A distinção entre infecção local e importada é particularmente desafiadora para P. vivax, tendo em vista a capacidade do parasita de formar estágios hepáticos dormentes (hipnozoítos) que podem ser reativados semanas a meses após a infecção inicial, bem como sua capacidade de causar infecções esplênicas altamente persistentes e infecções de estágio sanguíneo circulante de baixa densidade que podem escapar do diagnóstico de rotina2,3,4. O ressurgimento do P. vivax em várias regiões onde já foi quase eliminado destaca a importância da vigilância diligente5,6. Em locais de baixa endemia, a proporção relativa de casos importados geralmente aumenta à medida que a incidência cai, enfatizando a importância de ferramentas de vigilância que possam identificar casos importados de P. vivax nessas regiões em particular5. Tradicionalmente, os casos importados têm sido identificados e mapeados usando informações sobre o histórico de viagens do paciente, mas as infecções esplênicas e sanguíneas persistentes e as recidivas tardias limitam a precisão dessa abordagem para P. vivax. Ferramentas moleculares para identificar e mapear casos importados de P. vivax oferecem um complemento atraente para ferramentas epidemiológicas tradicionais.

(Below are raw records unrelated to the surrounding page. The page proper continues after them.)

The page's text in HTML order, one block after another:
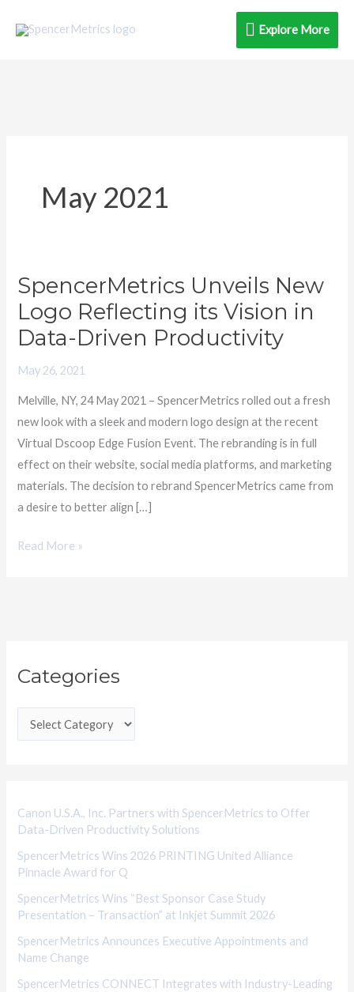
Explore
Explore More
May 2021
SpencerMetrics Unveils New
Logo Reflecting its Vision in
Data-Driven Productivity
May 26, 2021
Melville, NY, 24 May 2021 – SpencerMetrics rolled out a fresh
new look with a sleek and modern logo design at the recent
Virtual Dscoop Edge Fusion Event. The rebranding is in full
effect on their website, social media platforms, and marketing
materials. The decision to rebrand SpencerMetrics came from
a desire to better align […]
SpencerMetrics
Unveils
Logo
Reflecting
Read More »
Categories
a
g
i
e
s
Canon U.S.A., Inc. Partners with SpencerMetrics to Offer
Data-Driven Productivity Solutions
SpencerMetrics Wins 2026 PRINTING United Alliance
Pinnacle Award for Q
SpencerMetrics Wins “Best Sponsor Case Study
Presentation – Transaction” at Inkjet Summit 2026
SpencerMetrics Announces Executive Appointments and
Name Change
SpencerMetrics CONNECT Integrates with Industry-Leading
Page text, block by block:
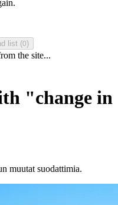
list (0)
the site...
"change in
muutat suodattimia.
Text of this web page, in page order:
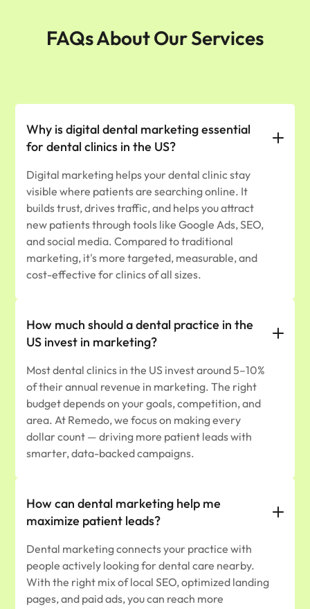
FAQs About Our Services
Why is digital dental marketing essential
for dental clinics in the US?
Digital marketing helps your dental clinic stay
visible where patients are searching online. It
builds trust, drives traffic, and helps you attract
new patients through tools like Google Ads, SEO,
and social media. Compared to traditional
marketing, it's more targeted, measurable, and
cost-effective for clinics of all sizes.
How much should a dental practice in the
US invest in marketing?
Most dental clinics in the US invest around 5–10%
of their annual revenue in marketing. The right
budget depends on your goals, competition, and
area. At Remedo, we focus on making every
dollar count — driving more patient leads with
smarter, data-backed campaigns.
How can dental marketing help me
maximize patient leads?
Dental marketing connects your practice with
people actively looking for dental care nearby.
With the right mix of local SEO, optimized landing
pages, and paid ads, you can reach more
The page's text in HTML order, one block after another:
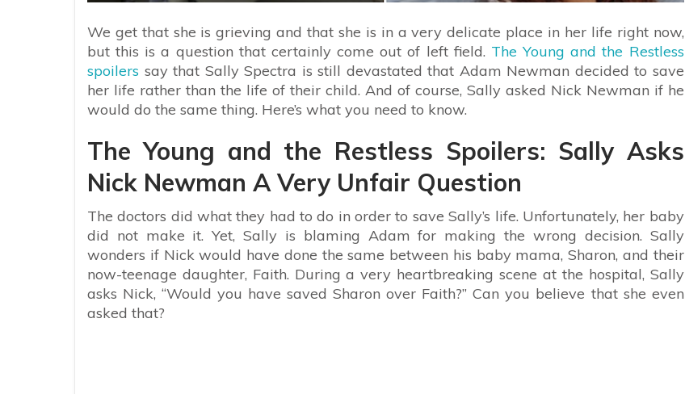
We get that she is grieving and that she is in a very delicate place in her life right now,
but this is a question that certainly come out of left field. The Young and the Restless
spoilers say that Sally Spectra is still devastated that Adam Newman decided to save
her life rather than the life of their child. And of course, Sally asked Nick Newman if he
would do the same thing. Here’s what you need to know.
The Young and the Restless Spoilers: Sally Asks
Nick Newman A Very Unfair Question
The doctors did what they had to do in order to save Sally’s life. Unfortunately, her baby
did not make it. Yet, Sally is blaming Adam for making the wrong decision. Sally
wonders if Nick would have done the same between his baby mama, Sharon, and their
now-teenage daughter, Faith. During a very heartbreaking scene at the hospital, Sally
asks Nick, “Would you have saved Sharon over Faith?” Can you believe that she even
asked that?
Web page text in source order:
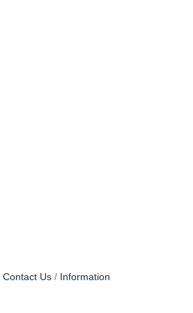
Contact Us
Information
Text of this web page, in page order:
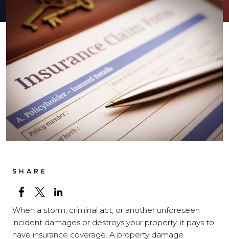
SHARE
When a storm, criminal act, or another unforeseen
incident damages or destroys your property, it pays to
have insurance coverage. A property damage
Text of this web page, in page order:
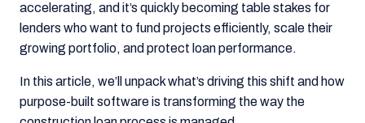
accelerating, and it’s quickly becoming table stakes for
lenders who want to fund projects efficiently, scale their
growing portfolio, and protect loan performance.
In this article, we’ll unpack what’s driving this shift and how
purpose-built software is transforming the way the
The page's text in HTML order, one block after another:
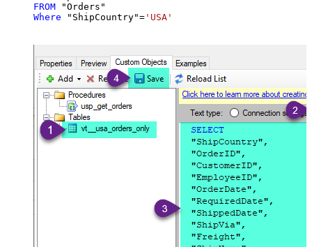
FROM
Where "ShipCountry"= 'USA'

O sequenciamento baseado em amplicon tornou-se uma abordagem preferida para a genotipagem direcionada de parasitas da malária7,8. Usando plataformas de sequenciamento altamente paralelas, como a última geração de sequenciadores Illumina, o sequenciamento baseado em amplicon pode ser aplicado em rendimento moderado a alto, com alta precisão e sensibilidade. Essas plataformas são flexíveis, permitindo aprimoramento iterativo dos códigos de barras de polimorfismo de nucleotídeo único (SNP), que podem fornecer uma abordagem de genotipagem acessível, passível de vigilância molecular baseada na população.

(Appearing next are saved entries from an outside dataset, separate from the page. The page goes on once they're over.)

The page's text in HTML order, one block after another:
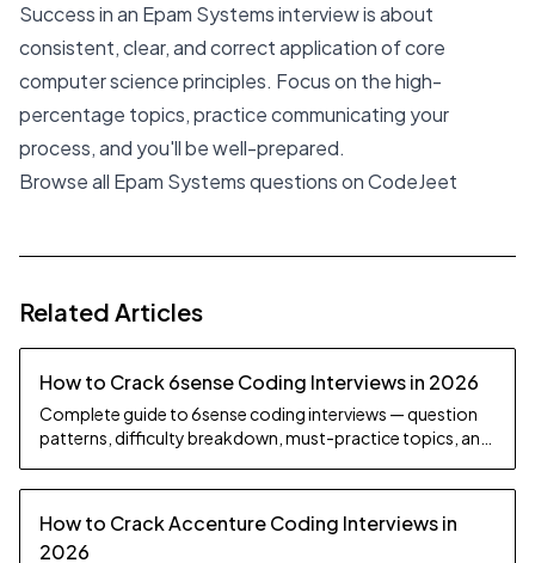
Success in an Epam Systems interview is about
consistent, clear, and correct application of core
computer science principles. Focus on the high-
percentage topics, practice communicating your
process, and you'll be well-prepared.
Browse all Epam Systems questions on CodeJeet
Related Articles
How to Crack 6sense Coding Interviews in 2026
Complete guide to 6sense coding interviews — question
patterns, difficulty breakdown, must-practice topics, and
How to Crack Accenture Coding Interviews in
2026
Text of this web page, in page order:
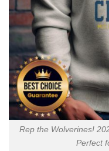
Rep the Wolverines!
Perfect
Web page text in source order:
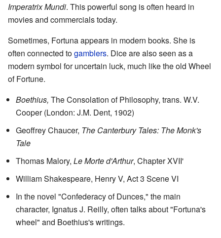
Imperatrix Mundi. This powerful song is often heard in
movies and commercials today.
Sometimes, Fortuna appears in modern books. She is
often connected togamblers. Dice are also seen as a
modern symbol for uncertain luck, much like the old Wheel
of Fortune.
Boethius, The Consolation of Philosophy, trans. W.V.
Cooper (London: J.M. Dent, 1902)
Geoffrey Chaucer, The Canterbury Tales: The Monk's
Tale
Thomas Malory, Le Morte d'Arthur, Chapter XVII'
William Shakespeare, Henry V, Act 3 Scene VI
In the novel "Confederacy of Dunces," the main
character, Ignatus J. Reilly, often talks about "Fortuna's
wheel" and Boethius's writings.
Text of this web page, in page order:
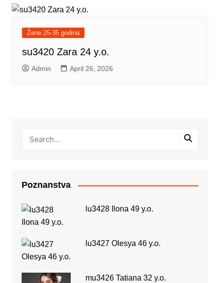
Žene 25-35 godina
su3420 Zara 24 y.o.
Admin April 26, 2026
Poznanstva
lu3428 Ilona 49 y.o.
lu3427 Olesya 46 y.o.
mu3426 Tatiana 32 y.o.
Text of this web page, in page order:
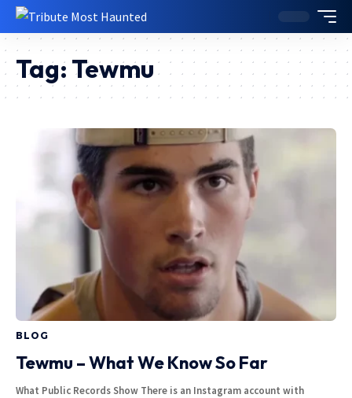
Tag: Tewmu
BLOG
Tewmu – What We Know So Far
What Public Records Show There is an Instagram account with
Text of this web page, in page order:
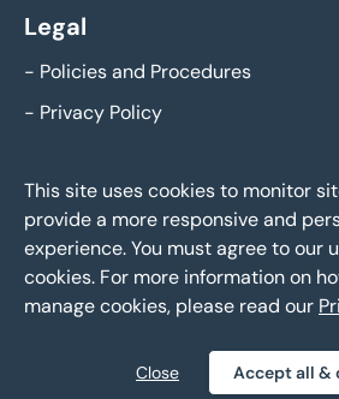
Legal
- Policies and Procedures
- Privacy Policy
Eddisons Business Sales - Copyright
This site uses cookies to monitor
provide a more responsive and
experience. You must agree to our
cookies. For more information on
manage cookies, please read our
Close Accept all &
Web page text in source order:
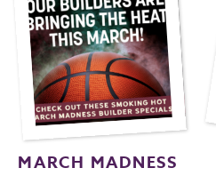
MARCH MADNESS
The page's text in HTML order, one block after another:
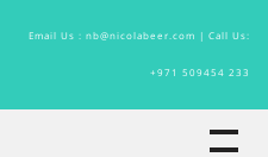
Email Us : nb@nicolabeer.com | Call Us:
+971 509454 233
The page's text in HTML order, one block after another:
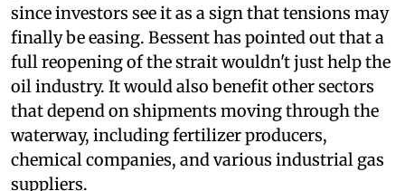
since investors see it as a sign that tensions may
finally be easing. Bessent has pointed out that a
full reopening of the strait wouldn't just help the
oil industry. It would also benefit other sectors
that depend on shipments moving through the
waterway, including fertilizer producers,
chemical companies, and various industrial gas
suppliers.

Estudos anteriores usaram marcadores mitocondriais e apicoplastos para distinguir isolados de P. vivax importados de locais, mas a resolução desses genomas organelares é limitada9,10,11. Em 2015, um painel de 42 SNPs, comumente referido como código de barras amplo, foi identificado para facilitar a impressão digital do parasita e a atribuição geográfica12. O código de barras 42-SNP Broad foi derivado de dados genômicos disponíveis de 13 isolados de 7 países e foi aplicado a vários estudos usando ensaios de genotipagem direcionados12,13,14. Um estudo mais recente identificou outro código de barras SNP de P. vivax usando dados de 433 isolados de 17 países15. Esse código de barras também visa facilitar a impressão digital e a atribuição geográfica, mas não há ensaios experimentais para esse código de barras e ele continua sendo apenas uma ferramenta in silico15. Além disso, todos os estudos geográficos de código de barras da malária até o momento se basearam em métodos visuais, como a Análise de Componentes Principais, para avaliar o país de origem. Embora essa abordagem tenha alguma utilidade, ela é moderadamente subjetiva e não atende às necessidades de usuários finais translacionais, como os Programas Nacionais de Controle da Malária (NMCPs), que podem não ter a epidemiologia genética ou as habilidades bioinformáticas necessárias para gerar e interpretar esses gráficos.